There are connections but they are soft. The Happy Feet and Babe films have Australian voices. So do the Peter Rabbit pictures, though the original story world is definitely British. The fish films, Nemo and Dory, have nothing truly Australian except their locations, which don’t dominate the story.
And yet we have a strange mystical statistical bump, in which we like these films more than the normal statistics say we should. There is something about them which grabs us and we come out to pay attention. It seems we will watch anything that has a tentpole budget, but we respond more enthusiastically if there is something Australian that leaks through.
We will pay an accent and even a location. We will find a sense of mischief, or a rhythm, or a certain sassiness and watch these films, even though they have made no overt attempt to connect literallty with national characteristics at all.
We seem to be hypnotised in a strange kind of way.
Art v Entertainment
Wikipedia’s list of all time best animations extracts two more categories, for traditional and stop-motion animation, which are fascinating in their own right. The highest grossing stop-motion film is Chicken Run, from way back in 2000, with $328m, which is way under the top computerised flick Frozen with $2.4b. The list contains much more interesting and challenging films, but there are only 32 that have ever made more than $1.46m.

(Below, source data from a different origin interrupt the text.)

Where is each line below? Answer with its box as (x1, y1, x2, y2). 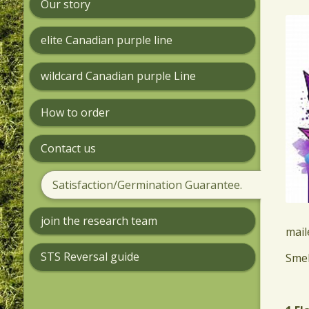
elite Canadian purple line (41, 32, 176, 48)
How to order (41, 104, 113, 120)
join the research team (41, 212, 158, 228)
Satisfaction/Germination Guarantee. (52, 177, 243, 192)
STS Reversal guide (41, 249, 140, 265)
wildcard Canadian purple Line (41, 68, 197, 84)
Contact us (41, 141, 97, 157)
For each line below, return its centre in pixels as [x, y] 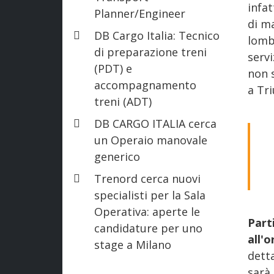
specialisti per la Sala [150, 195]
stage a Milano [133, 244]
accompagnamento [145, 85]
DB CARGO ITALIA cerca [155, 123]
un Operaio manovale [151, 140]
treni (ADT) [123, 101]
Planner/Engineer [140, 13]
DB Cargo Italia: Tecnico [157, 35]
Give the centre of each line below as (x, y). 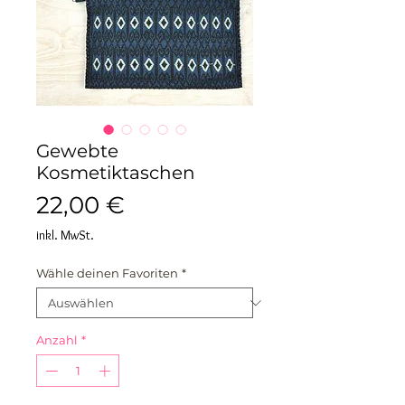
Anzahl (57, 340)
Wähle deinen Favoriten (107, 273)
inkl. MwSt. (65, 235)
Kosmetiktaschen (116, 173)
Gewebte (77, 151)
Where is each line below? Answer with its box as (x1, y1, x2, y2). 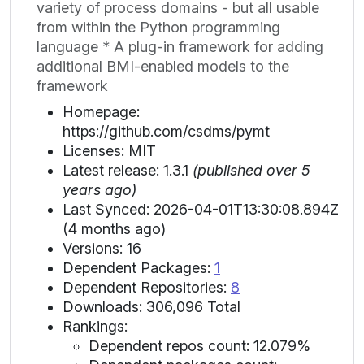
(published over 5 (193, 161, 310, 179)
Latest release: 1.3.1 (63, 161, 193, 179)
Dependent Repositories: (63, 278, 231, 296)
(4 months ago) (63, 219, 166, 237)
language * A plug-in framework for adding (37, 37, 323, 55)
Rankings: (63, 317, 128, 335)
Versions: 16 (63, 239, 141, 257)
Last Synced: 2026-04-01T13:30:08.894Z (63, 200, 339, 218)
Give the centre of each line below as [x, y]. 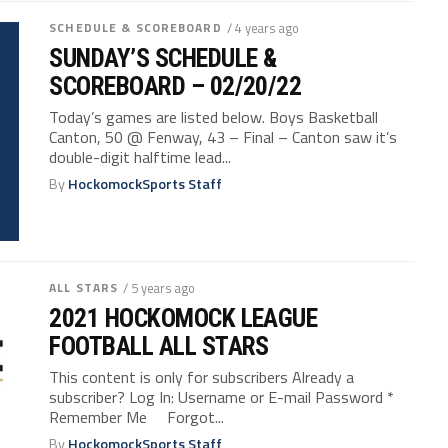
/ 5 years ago [159, 287]
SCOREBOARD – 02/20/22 [175, 85]
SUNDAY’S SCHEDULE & [163, 57]
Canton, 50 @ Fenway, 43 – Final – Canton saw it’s [223, 136]
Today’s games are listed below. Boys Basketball [214, 116]
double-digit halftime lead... [140, 156]
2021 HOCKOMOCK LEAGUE [183, 317]
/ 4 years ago [262, 27]
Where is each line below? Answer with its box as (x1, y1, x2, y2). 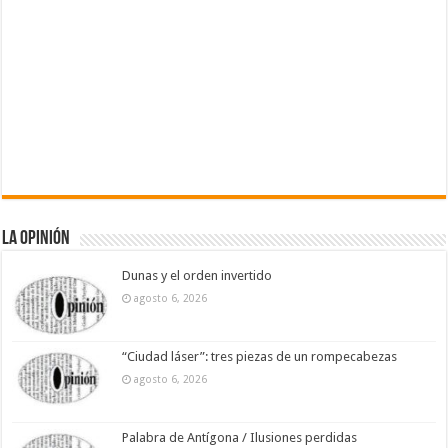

In a category called ‘traditional animation’ – which is code for cell animation – the top film is the original Lion King with its $1.90b in adjusted terms. Here we break out from the US stranglehold, as Japanese film Demon Slayer the Movie: Mugen Train took $735m around the world, which made it the highest grossing film of 2020, and the most successful film ever in Japan. From Studio Ghibli, Spirited Away, Your Name, Howl’s Moving Castle, Ponya and Princess Mononoke are all in the top-50.
Amongst the 32 stop-motion animations is Mary and Max at number 28. Released in 2009 it is a vanishingly rare Australian production by writer/director/visual creator Adam Elliot and producer Melanie Coombs. It made $3.5m.